Large Language Models

Large language models like ChatGPT have emerged as the ‘it’ technology of AI. They are remarkable products, distinguished by prowess in the realms of general-purpose language generation and comprehension. These linguistic leviathans come about through a laborious odyssey of self-supervised and semi-supervised learning, where they distill the essence of language from myriad documents with hundreds of millions of words. The most formidable among them are crafted incorporating transformers into their architecture. As architects of words, large language models wield the power of text generation by weaving sequences of tokens or words from input text, each prediction a step in the creation of artful prose, poetry and other creative forms.

Until 2020, fine-tuning was the sole technique for molding these models to specific tasks. Yet, the advent of colossal constructs like ChatGPT-3 heralded a new era where prompt engineering could coax similar feats from these digital oracles. They are believed by some to harbor a deep understanding of the syntax, semantics, and ontologies that underpin human language, albeit tinged with the imperfections and biases of their textual wellsprings. Notable large language models include OpenAI's GPT series, Google's PaLM and Gemini, Meta's LLaMA family of open-source models, and Anthropic's Claude models, each a testament to the ever-evolving landscape of language and artificial intelligence.

There is a question of whether large language models possess agency, that is, the capacity to make autonomous decisions and engage in independent thought. These are questions inspired by the dark imagery of Cameron’s Terminator mythology. Generally we believe that large language models do not exhibit agency in the sense of being independent from the context and information provided by their users and their extensive training datasets, which may encompass hundreds of millions of records.

A large language models is a language model and not an agent, as it lacks intrinsic goals. But it can be a component in the construction of an intelligent agent. One method is the 'Reason + Act' approach, which imbues a large language model with the capacity to plan where it is encouraged to ‘think aloud,’ to generate a sequence of thoughts that culminate in an actionable outcome. The 'Describe, Explain, Plan, and Select' method extends this concept by integrating the large language model with the visual domain through descriptive imagery to plan for complex tasks and behaviors, drawing upon its pre-trained knowledge base and the nuances of environmental feedback. Another approach is 'Reflexion,' where an agent is fostered to learn across multiple episodes in a narrative-like setting. At the conclusion of each episode, the large language model is presented with a summary from which it extracts ‘lessons learned.’ These insights are then bestowed upon the agent, guiding its actions in subsequent episodes, establishing a continuous cycle of reflection and growth. Though large language models lack agency, their progeny may possess this, and we can never truly rule out a Terminator style rogue AI.
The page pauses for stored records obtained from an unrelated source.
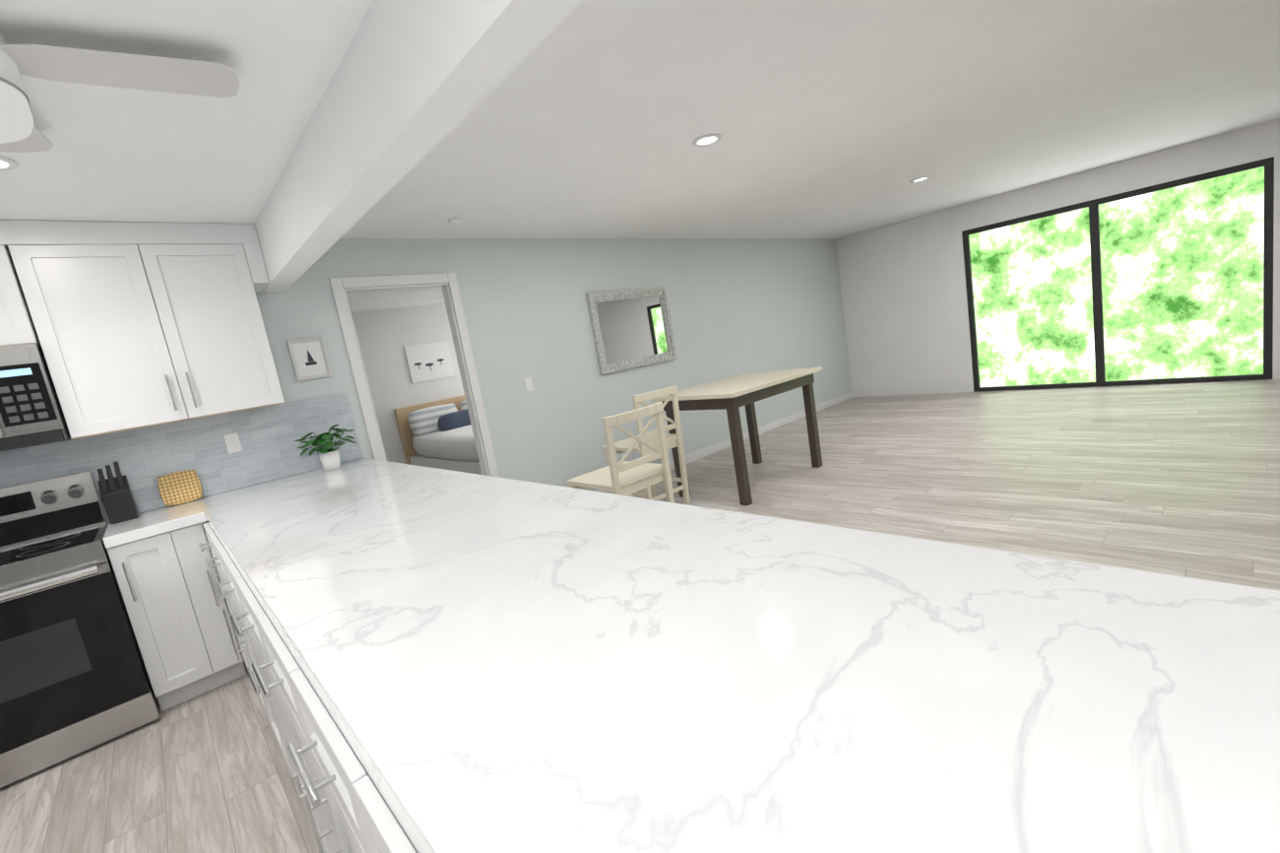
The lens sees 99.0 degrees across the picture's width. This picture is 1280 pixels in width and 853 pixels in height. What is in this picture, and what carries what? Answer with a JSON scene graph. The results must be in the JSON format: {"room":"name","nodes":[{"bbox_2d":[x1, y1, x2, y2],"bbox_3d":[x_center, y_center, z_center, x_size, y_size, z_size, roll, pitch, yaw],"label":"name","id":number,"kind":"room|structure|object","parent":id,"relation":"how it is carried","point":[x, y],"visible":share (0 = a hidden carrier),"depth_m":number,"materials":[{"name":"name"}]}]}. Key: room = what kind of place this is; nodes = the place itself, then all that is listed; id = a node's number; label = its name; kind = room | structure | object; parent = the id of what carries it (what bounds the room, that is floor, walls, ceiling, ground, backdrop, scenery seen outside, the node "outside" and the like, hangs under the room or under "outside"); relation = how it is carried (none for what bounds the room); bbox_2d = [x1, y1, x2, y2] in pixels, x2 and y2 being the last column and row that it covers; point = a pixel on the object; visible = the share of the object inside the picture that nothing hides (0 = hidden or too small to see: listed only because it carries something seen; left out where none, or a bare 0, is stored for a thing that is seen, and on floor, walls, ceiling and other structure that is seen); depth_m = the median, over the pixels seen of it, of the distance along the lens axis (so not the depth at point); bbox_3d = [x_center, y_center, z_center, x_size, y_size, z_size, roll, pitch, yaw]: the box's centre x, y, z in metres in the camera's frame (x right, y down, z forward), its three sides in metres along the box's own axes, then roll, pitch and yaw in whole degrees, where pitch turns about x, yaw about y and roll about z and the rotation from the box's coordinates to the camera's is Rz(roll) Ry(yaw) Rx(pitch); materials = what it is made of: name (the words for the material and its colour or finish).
{"room":"kitchen and dining room","nodes":[
{"label":"kitchen and dining room","id":0,"kind":"room"},
{"bbox_2d":[351,304,464,463],"bbox_3d":[-3.310,-0.436,7.695,3.900,2.400,0.100,-17,11,-41],"label":"wall","id":1,"kind":"structure","parent":0,"point":[385,337],"depth_m":7.56,"materials":[{"name":"white paint"}]},
{"bbox_2d":[403,340,454,383],"bbox_3d":[-3.018,-0.933,7.867,0.630,0.520,0.032,-17,11,-41],"label":"framed picture","id":2,"kind":"object","parent":1,"relation":"attached to","point":[429,361],"visible":1,"depth_m":7.85},
{"bbox_2d":[0,238,852,641],"bbox_3d":[-0.536,-0.513,5.120,10.010,2.400,0.100,-17,11,-41],"label":"wall","id":3,"kind":"structure","parent":0,"point":[736,307],"depth_m":5.04,"materials":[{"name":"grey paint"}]},
{"bbox_2d":[0,219,284,439],"bbox_3d":[-3.160,-0.361,2.437,2.636,1.022,0.368,-17,11,-41],"label":"upper cabinet","id":4,"kind":"object","parent":3,"relation":"attached to","point":[126,325],"visible":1,"depth_m":2.79,"materials":[{"name":"white wood"}]},
{"bbox_2d":[0,343,70,450],"bbox_3d":[-3.131,-0.074,2.426,0.760,0.456,0.421,-17,11,-41],"label":"over-the-range microwave","id":5,"kind":"object","parent":4,"relation":"attached to","point":[31,413],"visible":1,"depth_m":2.50,"materials":[{"name":"silver metal"}]},
{"bbox_2d":[0,392,362,520],"bbox_3d":[-3.037,0.325,2.789,2.968,0.457,0.010,-17,11,-41],"label":"tile backsplash","id":6,"kind":"structure","parent":3,"relation":"attached to","point":[146,457],"depth_m":3.21,"materials":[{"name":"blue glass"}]},
{"bbox_2d":[223,432,242,453],"bbox_3d":[-2.455,0.100,3.299,0.070,0.115,0.008,-17,11,-41],"label":"outlet","id":7,"kind":"object","parent":6,"relation":"attached to","point":[232,442],"visible":1,"depth_m":3.30,"materials":[{"name":"white plastic"}]},
{"bbox_2d":[286,336,332,381],"bbox_3d":[-2.157,-0.442,3.576,0.205,0.260,0.020,-17,11,-41],"label":"picture","id":8,"kind":"object","parent":3,"relation":"attached to","point":[309,358],"visible":0.98,"depth_m":3.58,"materials":[{"name":"white paper"}]},
{"bbox_2d":[329,272,499,477],"bbox_3d":[-1.609,-0.047,4.141,0.890,2.140,0.115,-17,11,-41],"label":"door frame","id":9,"kind":"structure","parent":3,"relation":"attached to","point":[358,284],"depth_m":4.06,"materials":[{"name":"white wood"}]},
{"bbox_2d":[523,377,533,390],"bbox_3d":[-0.949,-0.361,4.672,0.070,0.115,0.009,-17,11,-41],"label":"light switch","id":10,"kind":"object","parent":3,"relation":"attached to","point":[529,384],"visible":1,"depth_m":4.67,"materials":[{"name":"white plastic"}]},
{"bbox_2d":[585,286,676,374],"bbox_3d":[-0.054,-0.977,5.458,1.025,0.755,0.040,-17,11,-41],"label":"wall mirror","id":11,"kind":"object","parent":3,"relation":"attached to","point":[631,328],"visible":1,"depth_m":5.43,"materials":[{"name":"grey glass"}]},
{"bbox_2d":[593,390,853,493],"bbox_3d":[0.776,0.280,6.226,7.019,0.090,0.013,-17,11,-41],"label":"baseboard","id":12,"kind":"structure","parent":3,"relation":"attached to","point":[704,452],"depth_m":6.93,"materials":[{"name":"white wood"}]},
{"bbox_2d":[0,379,1279,852],"bbox_3d":[1.954,0.686,2.768,10.210,0.060,6.930,-17,11,-41],"label":"floor","id":13,"kind":"structure","parent":0,"point":[1176,478],"depth_m":3.34,"materials":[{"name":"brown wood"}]},
{"bbox_2d":[0,470,159,789],"bbox_3d":[-2.836,0.901,2.462,0.760,1.200,0.709,-17,11,-41],"label":"range oven","id":14,"kind":"object","parent":13,"relation":"on","point":[74,679],"visible":1,"depth_m":2.42,"materials":[{"name":"silver metal"}]},
{"bbox_2d":[106,530,220,710],"bbox_3d":[-2.495,0.953,2.869,0.229,0.864,0.618,-17,11,-41],"label":"base cabinet","id":15,"kind":"object","parent":13,"relation":"on","point":[180,628],"depth_m":2.65,"materials":[{"name":"white wood"}]},
{"bbox_2d":[102,498,204,548],"bbox_3d":[-2.513,0.491,2.838,0.365,0.050,0.638,-17,11,-41],"label":"countertop","id":16,"kind":"structure","parent":15,"relation":"on","point":[169,518],"depth_m":2.67,"materials":[{"name":"white stone"}]},
{"bbox_2d":[97,460,138,523],"bbox_3d":[-2.721,0.340,2.841,0.110,0.310,0.208,-17,11,-41],"label":"knife block","id":17,"kind":"object","parent":16,"relation":"on","point":[117,498],"visible":1,"depth_m":2.79,"materials":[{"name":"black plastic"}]},
{"bbox_2d":[157,469,202,506],"bbox_3d":[-2.615,0.347,3.112,0.183,0.178,0.050,-17,11,-41],"label":"basket","id":18,"kind":"object","parent":16,"relation":"on","point":[179,487],"visible":1,"depth_m":3.11,"materials":[{"name":"beige wicker"}]},
{"bbox_2d":[202,520,242,660],"bbox_3d":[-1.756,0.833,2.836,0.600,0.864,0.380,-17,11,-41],"label":"base cabinet","id":19,"kind":"object","parent":13,"relation":"on","point":[206,524],"depth_m":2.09,"materials":[{"name":"white wood"}]},
{"bbox_2d":[205,528,277,741],"bbox_3d":[-1.315,0.833,2.345,0.600,0.864,0.940,-17,11,-41],"label":"base cabinet","id":20,"kind":"object","parent":13,"relation":"on","point":[224,563],"depth_m":2.19,"materials":[{"name":"white wood"}]},
{"bbox_2d":[196,457,1279,852],"bbox_3d":[-0.531,0.345,1.590,0.933,0.050,5.148,-17,11,-41],"label":"countertop","id":21,"kind":"structure","parent":20,"relation":"on","point":[494,665],"depth_m":0.72,"materials":[{"name":"white stone"}]},
{"bbox_2d":[293,424,356,470],"bbox_3d":[-1.973,0.137,3.467,0.357,0.270,0.291,-17,11,-41],"label":"potted plant","id":22,"kind":"object","parent":21,"relation":"on","point":[329,457],"visible":1,"depth_m":3.44,"materials":[{"name":"green plant"}]},
{"bbox_2d":[226,570,317,852],"bbox_3d":[-0.849,0.833,1.829,0.600,0.864,0.450,-17,11,-41],"label":"base cabinet","id":23,"kind":"object","parent":13,"relation":"on","point":[244,598],"depth_m":1.75,"materials":[{"name":"white wood"}]},
{"bbox_2d":[246,603,358,852],"bbox_3d":[-0.401,0.833,1.331,0.600,0.864,0.890,-17,11,-41],"label":"base cabinet","id":24,"kind":"object","parent":13,"relation":"on","point":[344,805],"depth_m":1.08,"materials":[{"name":"white wood"}]},
{"bbox_2d":[332,757,419,852],"bbox_3d":[0.199,0.833,0.667,0.600,0.864,0.900,-17,11,-41],"label":"base cabinet","id":25,"kind":"object","parent":13,"relation":"on","point":[374,826],"depth_m":0.72,"materials":[{"name":"white wood"}]},
{"bbox_2d":[566,401,674,502],"bbox_3d":[-0.098,0.396,3.359,0.460,1.010,0.524,-17,11,-41],"label":"dining chair","id":26,"kind":"object","parent":13,"relation":"on","point":[621,477],"visible":0.69,"depth_m":3.21,"materials":[{"name":"beige paint"}]},
{"bbox_2d":[601,384,690,505],"bbox_3d":[0.052,0.222,4.329,0.460,1.010,0.524,-17,11,-41],"label":"dining chair","id":27,"kind":"object","parent":13,"relation":"on","point":[650,437],"visible":0.67,"depth_m":4.23,"materials":[{"name":"beige paint"}]},
{"bbox_2d":[651,366,822,505],"bbox_3d":[0.935,0.050,4.838,1.300,0.900,0.870,-17,11,-41],"label":"dining table","id":28,"kind":"object","parent":13,"relation":"on","point":[732,395],"visible":0.9,"depth_m":4.55,"materials":[{"name":"brown wood"}]},
{"bbox_2d":[0,0,1279,312],"bbox_3d":[0.283,-1.722,3.799,10.210,0.080,10.700,-17,11,-41],"label":"ceiling","id":29,"kind":"structure","parent":0,"point":[823,118],"depth_m":2.59,"materials":[{"name":"white paint"}]},
{"bbox_2d":[0,156,18,170],"bbox_3d":[-2.349,-0.948,1.965,0.160,0.008,0.160,-17,11,-41],"label":"recessed light","id":30,"kind":"object","parent":29,"relation":"in","point":[6,163],"visible":1,"depth_m":2.00,"materials":[{"name":"white plastic"}]},
{"bbox_2d":[0,31,239,152],"bbox_3d":[-1.696,-0.841,1.314,0.956,0.237,0.956,-8,9,12],"label":"ceiling fan","id":31,"kind":"object","parent":29,"relation":"hanging from","point":[20,132],"visible":1,"depth_m":1.47,"materials":[{"name":"white plastic"}]},
{"bbox_2d":[255,0,583,292],"bbox_3d":[-0.086,-1.008,0.928,0.130,0.330,6.730,-17,11,-41],"label":"header beam","id":32,"kind":"structure","parent":29,"relation":"attached to","point":[412,84],"depth_m":1.59,"materials":[{"name":"white paint"}]},
{"bbox_2d":[448,217,462,225],"bbox_3d":[-1.251,-1.391,3.721,0.094,0.032,0.094,-17,11,-41],"label":"smoke detector","id":33,"kind":"object","parent":29,"relation":"attached to","point":[455,221],"visible":1,"depth_m":3.69,"materials":[{"name":"white plastic"}]},
{"bbox_2d":[692,133,721,146],"bbox_3d":[0.367,-1.568,2.999,0.160,0.008,0.160,-17,11,-41],"label":"recessed light","id":34,"kind":"object","parent":29,"relation":"in","point":[706,140],"visible":1,"depth_m":2.99,"materials":[{"name":"white plastic"}]},
{"bbox_2d":[910,176,930,183],"bbox_3d":[2.539,-2.237,4.957,0.160,0.008,0.160,-17,11,-41],"label":"recessed light","id":35,"kind":"object","parent":29,"relation":"in","point":[920,179],"visible":0.96,"depth_m":4.95,"materials":[{"name":"white plastic"}]},
{"bbox_2d":[835,118,1279,396],"bbox_3d":[5.411,-1.640,5.883,0.100,2.400,6.930,-17,11,-41],"label":"wall","id":36,"kind":"structure","parent":0,"point":[905,299],"depth_m":7.33,"materials":[{"name":"white paint"}]},
{"bbox_2d":[961,156,1274,391],"bbox_3d":[5.176,-1.483,6.190,0.050,2.080,2.600,-17,11,-41],"label":"window","id":37,"kind":"structure","parent":36,"relation":"in","point":[1095,246],"depth_m":6.03,"materials":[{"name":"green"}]},
{"bbox_3d":[-1.878,0.763,6.516,3.900,0.060,3.770,-17,11,-41],"label":"floor","id":38,"kind":"structure","parent":0,"visible":0},
{"bbox_2d":[393,394,482,474],"bbox_3d":[-2.009,0.093,7.352,1.600,1.040,2.148,-17,11,-41],"label":"queen bed","id":39,"kind":"object","parent":38,"relation":"on","point":[438,434],"visible":0.35,"depth_m":7.44,"materials":[{"name":"white fabric"}]},
{"label":"outside","id":40,"kind":"structure","parent":0,"visible":0},
{"bbox_2d":[968,166,1264,386],"bbox_3d":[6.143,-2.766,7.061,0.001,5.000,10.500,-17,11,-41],"label":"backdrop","id":41,"kind":"structure","parent":40,"point":[1076,295],"depth_m":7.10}
]}
The mechanism known as attention emulates the nuances of cognitive focus, and has its origins in recurrent neural networks. This mechanism assigns "soft" weights to each word, or rather to its embedding, within a designated context window. These weights can be calculated either in parallel, as seen in the transformative architecture of transformers, or sequentially, as is the case with recurrent neural networks. Unlike "hard" weights, which are trained and fine-tuned to a fixed state, "soft" weights possess the fluidity to adapt and evolve with each runtime, mirroring the dynamic nature of human attention. This may be roughly thought of as a type of consciousness akin to human consciousness. Human consciousness is a high bandwidth, energy intensive process in the brain that is attuned to handling large amounts of real-time data, or to learning from new data input from the sensory organs, especially the eyes. Consciousness is energy intensive because it is designed to reprogram memories in the brains neural network, rather than just to act instinctively on a predefined set of memories or atavistic impulses.

An AI’s attention mechanism can be implemented either in parallel, as seen in the transformers, or sequentially, as in the recurrent neural networks. The invention of attention was designed to remedy the shortcomings of recurrent neural networks in leveraging information from hidden outputs. These networks, biased towards recent information, tended to neglect the earlier parts of its training. Attention, however, democratizes access to any segment of a sentence, allowing for a more balanced representation of information.

Initially, ‘attention’ was coupled with serial recurrent neural networks in language translation systems. They were contextualized through a parallel multi-head attention mechanism. This allowed for the amplification of key data inputs while diminishing the less important ones. However, the advent of transformers, with their reliance on the swifter parallel attention scheme, marked a departure from the recurrent architecture. The transformer, a brainchild of the seminal paper “Attention Is All You Need” in 2017, but implemented in primitive form in early Perceptrons, eschewed recurrent units for a multi-head attention mechanism, thereby reducing training time. Transformers pushed and replicated input in information further down the hidden layers of an AI, allowing substantially larger training datasets while avoiding the vanishing gradient problems of earlier networks. Transformers which repeatedly push raw input data further down the neural network, are now a cornerstone in natural language processing and beyond.